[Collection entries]
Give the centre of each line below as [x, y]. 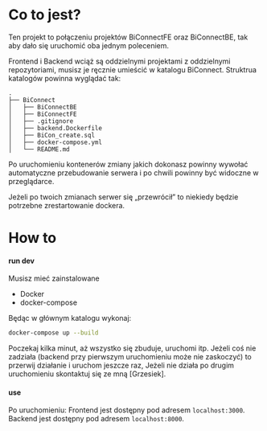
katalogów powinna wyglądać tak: [65, 78]
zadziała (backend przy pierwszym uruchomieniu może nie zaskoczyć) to [130, 357]
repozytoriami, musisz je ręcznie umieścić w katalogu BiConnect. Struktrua [133, 69]
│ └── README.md [39, 149]
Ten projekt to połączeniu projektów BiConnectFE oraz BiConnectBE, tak [128, 37]
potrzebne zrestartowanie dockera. [67, 205]
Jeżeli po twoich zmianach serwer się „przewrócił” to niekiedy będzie [123, 197]
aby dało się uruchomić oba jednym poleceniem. [89, 45]
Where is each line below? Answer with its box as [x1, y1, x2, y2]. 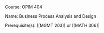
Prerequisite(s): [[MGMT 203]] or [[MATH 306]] [5, 22, 100, 28]
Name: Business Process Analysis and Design [5, 13, 97, 19]
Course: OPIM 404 [5, 4, 43, 10]
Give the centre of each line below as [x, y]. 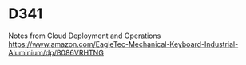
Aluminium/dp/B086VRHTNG [56, 52]
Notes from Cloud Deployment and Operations [85, 36]
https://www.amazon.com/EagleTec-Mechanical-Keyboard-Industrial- [123, 44]
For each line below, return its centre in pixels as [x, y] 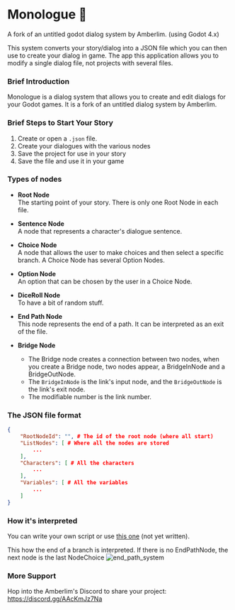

What the task requires: Only the pictures are to be excluded; all other parts of the records above are to be given exactly.

Exercise result:
Give the centre of each line below as [x, y]. 
katalogów powinna wyglądać tak: [65, 78]
zadziała (backend przy pierwszym uruchomieniu może nie zaskoczyć) to [130, 357]
repozytoriami, musisz je ręcznie umieścić w katalogu BiConnect. Struktrua [133, 69]
│ └── README.md [39, 149]
Ten projekt to połączeniu projektów BiConnectFE oraz BiConnectBE, tak [128, 37]
potrzebne zrestartowanie dockera. [67, 205]
Jeżeli po twoich zmianach serwer się „przewrócił” to niekiedy będzie [123, 197]
aby dało się uruchomić oba jednym poleceniem. [89, 45]
Where is each line below? Answer with its box as [x1, y1, x2, y2]. 
Prerequisite(s): [[MGMT 203]] or [[MATH 306]] [5, 22, 100, 28]
Name: Business Process Analysis and Design [5, 13, 97, 19]
Course: OPIM 404 [5, 4, 43, 10]
Give the centre of each line below as [x, y]. 
Aluminium/dp/B086VRHTNG [56, 52]
Notes from Cloud Deployment and Operations [85, 36]
https://www.amazon.com/EagleTec-Mechanical-Keyboard-Industrial- [123, 44]
For each line below, return its centre in pixels as [x, y] 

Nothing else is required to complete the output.